Whether or not Sylvia Rivera actually threw her red stiletto-heeled shoe at police officers who raided the Stonewall Inn on that fateful early summer night in 1969 (I have spoken with people who claim to have been there and insist that it didn't happen), there can be little doubt that transgender people were active in, and integral to, the Gay Rights movement in its early years.  Rivera herself, while participating in various marches and demonstrations for gay equality, drew attention to the plight of trans people.  

However, two things happened to marginalize trans people within the LGBT movement--and to leave us further marginalized than we already were within larger society. The first, as I have mentioned in other posts, was the rise of Second-Wave Feminism, spearheaded by Janice Raymond.  The second was the AIDS epidemic, which led to LGBT movements being dominated (some would say hijacked) by affluent gay white men.

Now, I will not deny the importance of AIDS activism:  After all, sixteen people who were friends or acquaintances of mine have died from illnesses generated by the disease, and every one of their deaths was horrific.  However, once ACT UP and other organizations dedicated to the effects of the epidemic--most of whose victims, at the time, were gay men or intravenous drug users--came to be dominated by affluent gay white men, there would be no turning back.  No other part of the LGBT rainbow can even come close to matching the financial power, not to mention the organizational ability, of the men of Christopher Street or the Castro district.  And trans people were far behind even lesbians of color, as there are fewer of us and, then as now, we are more likely to be unemployed and living in poverty.

The more affluent and integrated people are, the more they are likely to try to use the system, as it's constructed, to further their own interests.   In the case of gay men, the ones who were white and working as in the FIRE industries or as advertising art directors wanted (understandably) to enjoy the same sorts of tax benefits, and to be "respectable" in the same ways, as their heterosexual peers. 

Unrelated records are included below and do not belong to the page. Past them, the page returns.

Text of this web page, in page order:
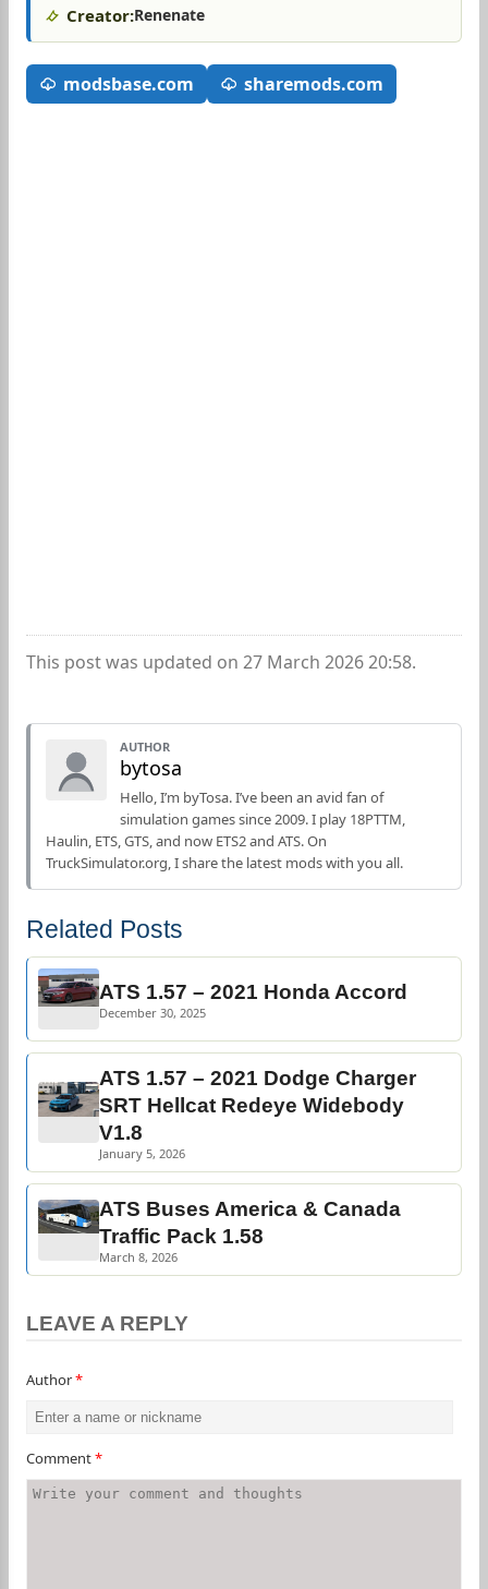
Creator:Renenate
modsbase.com sharemods.com
This post was updated on 27 March 2026 20:58.
AUTHOR
bytosa
Hello, I’m byTosa. I’ve been an avid fan of
simulation games since 2009. I play 18PTTM,
Haulin, ETS, GTS, and now ETS2 and ATS. On
TruckSimulator.org, I share the latest mods with you all.
Related Posts
ATS 1.57 – 2021 Honda Accord
December 30, 2025
ATS 1.57 – 2021 Dodge Charger
SRT Hellcat Redeye Widebody
V1.8
January 5, 2026
ATS Buses America & Canada
Traffic Pack 1.58
March 8, 2026
LEAVE A REPLY
Author*
Comment*

What I've described in the previous paragraph led to a nearly singular drive, among LGBT organizations, for "marriage equality"--at times, nearly to the exclusion of every other issue.  While some trans people want to enter same-sex marriages (or are, in fact, in them), many more are preoccupied with day-to-day survival and the issues that are part of it, e.g., employment, health insurance, homelessness and being victims of violent crime and other forms of discrimination.  

However, discussion of--let alone advocacy for--such issues was largely absent during the days of AIDS activism and the drive for same-sex marriage. In the meantime, those who could gain from marriage "equality" pushed for a parallel system to the one most heterosexual people take for granted, i.e., same-sex marriage that followed the heterosexual (and hetero-normative) model. Rarely, if ever, was any consideration given to the idea of getting the government out of marriage altogether, and of taking away the churches' (and other houses of worship's) power to decide, for the (nominally secular) government, who is and isn't married.  

Instead, organizations like the Human Rights Campaign focused their efforts on allowing gays and lesbians to have the same kinds of marriages as straight people. I can't help but to think that if trans people had been more influential, we would have fought for the the separation of Church and State in matters of matrimony, and to have other kinds of relationships (including ones that don't follow the heteronormative script of marriage).  But that didn't happen, in part, because one of the results of a Lost Generation of Transgenders is that because we are far fewer in number (and, proportionally, far less wealthy) than we might have been otherwise.  So, while we were able to get language protecting us into the New York City Human Rights Law in April of 2002, we were (arguably) further from having similar language included in New York State's or the Federal Government's laws and policies than we were in 1972.

I still hope that we will have fair and equitable policies for trans people everywhere.  Then, perhaps, we will be able to move beyond the effects of losing a generation of our people.